Copy nothing before the line containing "it is not included". Reproduce that line and all that follow, exactly, through the end of the records.

Records contained in a dataset:
++++++++
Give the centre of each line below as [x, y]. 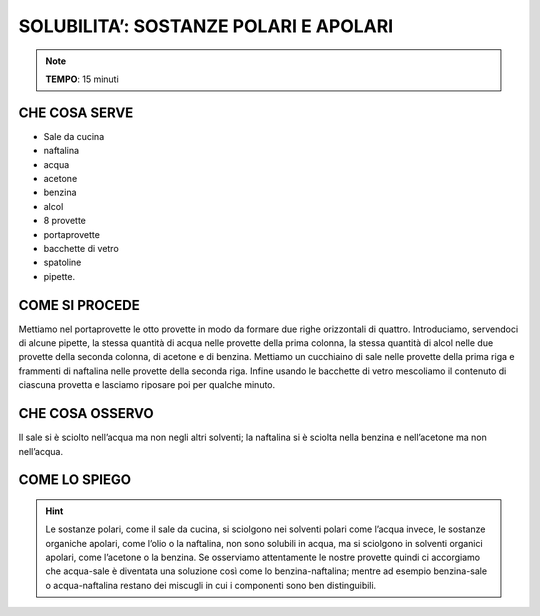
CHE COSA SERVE [76, 112]
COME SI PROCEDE [79, 305]
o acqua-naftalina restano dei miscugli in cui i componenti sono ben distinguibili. [211, 585]
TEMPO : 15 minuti [82, 79]
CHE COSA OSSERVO [86, 413]
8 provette [65, 221]
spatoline [62, 262]
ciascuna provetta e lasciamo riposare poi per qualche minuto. [147, 385]
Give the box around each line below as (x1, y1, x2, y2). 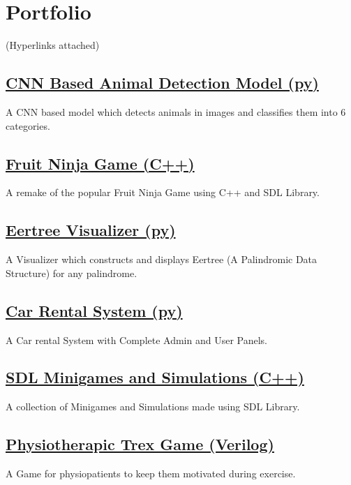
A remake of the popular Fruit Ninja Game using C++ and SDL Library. (6, 185, 320, 200)
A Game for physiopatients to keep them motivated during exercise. (6, 466, 296, 481)
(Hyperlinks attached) (6, 38, 100, 52)
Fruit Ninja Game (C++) (6, 152, 195, 174)
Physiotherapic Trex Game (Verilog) (6, 433, 274, 455)
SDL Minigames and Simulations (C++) (6, 366, 304, 388)
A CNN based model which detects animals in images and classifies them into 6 (6, 104, 346, 119)
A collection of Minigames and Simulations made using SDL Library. (6, 399, 300, 414)
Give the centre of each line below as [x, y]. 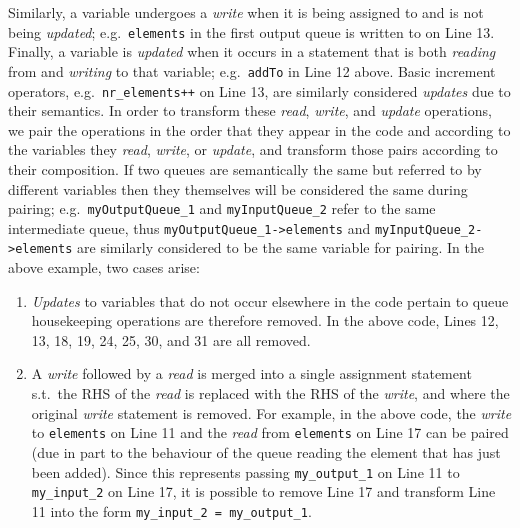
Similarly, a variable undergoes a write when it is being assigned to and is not [246, 12]
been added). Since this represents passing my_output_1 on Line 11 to [245, 471]
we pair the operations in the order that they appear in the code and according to [259, 129]
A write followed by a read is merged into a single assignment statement [251, 373]
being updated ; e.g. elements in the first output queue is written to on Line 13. [251, 31]
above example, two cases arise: [104, 267]
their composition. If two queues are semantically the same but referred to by [245, 168]
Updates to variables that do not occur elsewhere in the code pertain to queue [270, 300]
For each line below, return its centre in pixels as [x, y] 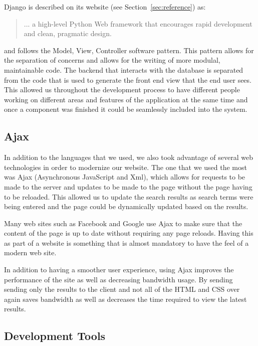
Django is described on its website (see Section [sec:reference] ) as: [105, 7]
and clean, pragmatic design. [68, 33]
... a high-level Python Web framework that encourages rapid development [138, 23]
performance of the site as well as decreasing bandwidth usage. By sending [118, 279]
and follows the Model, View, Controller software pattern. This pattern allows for [129, 50]
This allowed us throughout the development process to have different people [122, 90]
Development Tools [55, 336]
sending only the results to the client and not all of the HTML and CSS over [122, 289]
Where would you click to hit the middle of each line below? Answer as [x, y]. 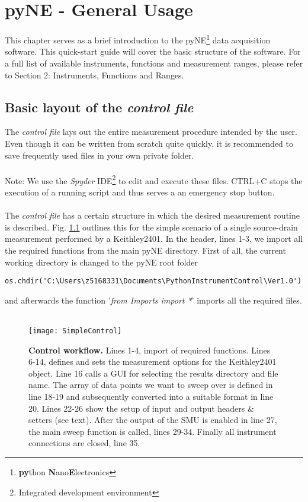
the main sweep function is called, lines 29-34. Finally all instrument [153, 431]
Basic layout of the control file [99, 107]
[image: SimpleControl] [75, 331]
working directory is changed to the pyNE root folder [101, 262]
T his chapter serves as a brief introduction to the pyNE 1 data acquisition [138, 39]
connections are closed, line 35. [84, 443]
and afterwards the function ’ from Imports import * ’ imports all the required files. [153, 300]
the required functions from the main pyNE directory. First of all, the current [145, 250]
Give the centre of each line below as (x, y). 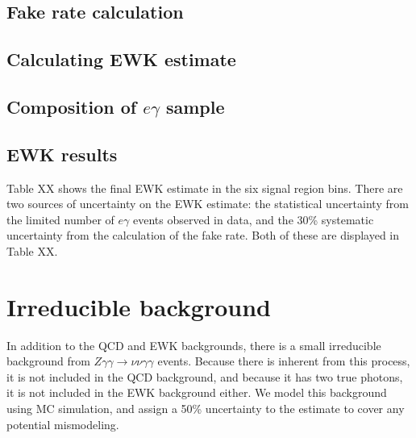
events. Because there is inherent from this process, (284, 361)
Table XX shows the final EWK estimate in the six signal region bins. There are (205, 188)
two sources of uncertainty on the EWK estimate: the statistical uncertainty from (208, 204)
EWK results (62, 154)
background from (48, 361)
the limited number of (60, 219)
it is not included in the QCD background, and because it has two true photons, (205, 376)
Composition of (72, 106)
++++++++
Result of the exercise:
it is not included in the QCD background, and because it has two true photons, (205, 376)
Composition of (72, 106)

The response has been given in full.